◆ **TO DO**
Exactly retype the lines from the top of the data through the line containing "This image has", leaving out every picture.

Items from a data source
+-------+

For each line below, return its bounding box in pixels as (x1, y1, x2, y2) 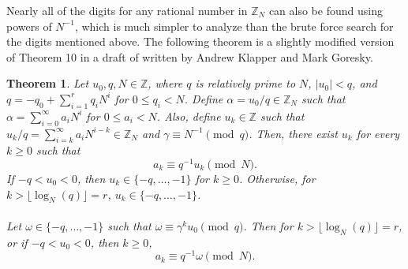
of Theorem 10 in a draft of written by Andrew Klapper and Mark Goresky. (6, 48, 373, 65)
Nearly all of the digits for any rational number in (6, 2, 248, 18)
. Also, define (156, 107, 221, 124)
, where (148, 75, 183, 92)
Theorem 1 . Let (6, 75, 89, 92)
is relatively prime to (195, 75, 296, 92)
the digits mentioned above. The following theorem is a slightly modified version (6, 33, 395, 50)
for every (356, 125, 400, 141)
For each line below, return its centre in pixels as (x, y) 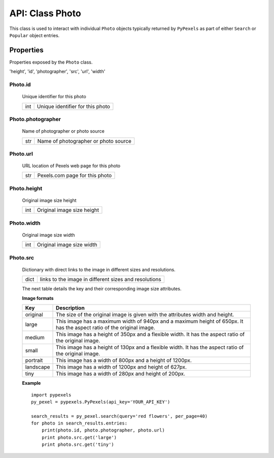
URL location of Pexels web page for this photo (71, 166)
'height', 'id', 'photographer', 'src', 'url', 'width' (57, 72)
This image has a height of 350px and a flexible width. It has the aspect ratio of (150, 334)
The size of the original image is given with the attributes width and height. (145, 315)
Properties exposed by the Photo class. (51, 62)
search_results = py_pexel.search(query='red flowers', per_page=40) (119, 416)
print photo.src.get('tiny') (78, 445)
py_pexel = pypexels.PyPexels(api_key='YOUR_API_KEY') (101, 402)
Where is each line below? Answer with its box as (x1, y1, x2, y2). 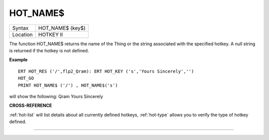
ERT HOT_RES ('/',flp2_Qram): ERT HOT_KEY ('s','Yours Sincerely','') (18, 68, 194, 74)
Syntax (12, 24, 29, 31)
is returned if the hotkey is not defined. (9, 47, 89, 53)
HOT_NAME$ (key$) (38, 24, 86, 31)
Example (9, 57, 28, 63)
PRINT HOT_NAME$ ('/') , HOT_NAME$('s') (18, 82, 118, 88)
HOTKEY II (38, 31, 63, 38)
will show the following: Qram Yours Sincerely (9, 93, 103, 99)
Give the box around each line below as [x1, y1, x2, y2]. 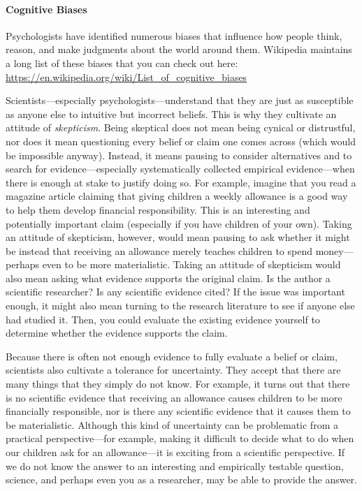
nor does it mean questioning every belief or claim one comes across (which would [6, 133, 356, 148]
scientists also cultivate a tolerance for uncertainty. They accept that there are [6, 362, 341, 377]
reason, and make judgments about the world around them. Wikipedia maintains [6, 42, 352, 57]
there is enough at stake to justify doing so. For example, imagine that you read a [6, 175, 356, 189]
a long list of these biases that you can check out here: [6, 55, 238, 70]
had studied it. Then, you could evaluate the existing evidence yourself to [6, 312, 320, 326]
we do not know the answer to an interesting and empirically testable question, [6, 458, 344, 473]
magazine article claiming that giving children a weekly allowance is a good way [6, 189, 348, 203]
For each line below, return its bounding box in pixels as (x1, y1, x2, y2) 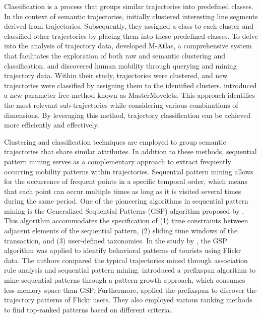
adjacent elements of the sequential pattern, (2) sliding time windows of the (4, 225, 238, 236)
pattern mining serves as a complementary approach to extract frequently (4, 156, 231, 166)
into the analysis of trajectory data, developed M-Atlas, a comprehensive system (4, 40, 252, 51)
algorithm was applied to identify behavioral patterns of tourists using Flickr (4, 245, 241, 256)
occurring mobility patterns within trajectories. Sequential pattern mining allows (4, 166, 253, 176)
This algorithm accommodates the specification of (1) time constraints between (4, 215, 248, 226)
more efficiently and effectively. (4, 119, 99, 130)
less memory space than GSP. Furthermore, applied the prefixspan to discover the (4, 284, 257, 295)
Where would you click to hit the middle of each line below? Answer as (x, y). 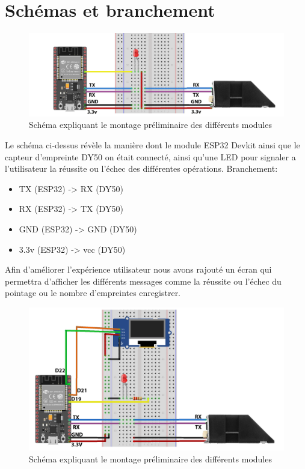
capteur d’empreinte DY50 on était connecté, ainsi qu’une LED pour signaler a (150, 156)
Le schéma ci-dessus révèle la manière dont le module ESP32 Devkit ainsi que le (152, 145)
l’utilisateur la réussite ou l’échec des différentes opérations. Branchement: (141, 168)
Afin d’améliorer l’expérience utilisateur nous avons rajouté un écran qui (138, 269)
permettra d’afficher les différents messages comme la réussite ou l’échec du (143, 281)
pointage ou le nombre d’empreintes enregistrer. (93, 293)
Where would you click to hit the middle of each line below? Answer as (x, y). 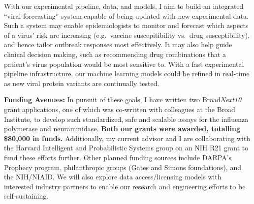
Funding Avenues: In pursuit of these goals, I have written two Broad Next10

+-------+

◆ **PROBLEM SOLUTION**
For each line below, return its bounding box in pixels as (x1, y1, x2, y2) 
of Theorem 10 in a draft of written by Andrew Klapper and Mark Goresky. (6, 48, 373, 65)
Nearly all of the digits for any rational number in (6, 2, 248, 18)
. Also, define (156, 107, 221, 124)
, where (148, 75, 183, 92)
Theorem 1 . Let (6, 75, 89, 92)
is relatively prime to (195, 75, 296, 92)
the digits mentioned above. The following theorem is a slightly modified version (6, 33, 395, 50)
for every (356, 125, 400, 141)
For each line below, return its centre in pixels as (x, y) 
URL location of Pexels web page for this photo (71, 166)
'height', 'id', 'photographer', 'src', 'url', 'width' (57, 72)
This image has a height of 350px and a flexible width. It has the aspect ratio of (150, 334)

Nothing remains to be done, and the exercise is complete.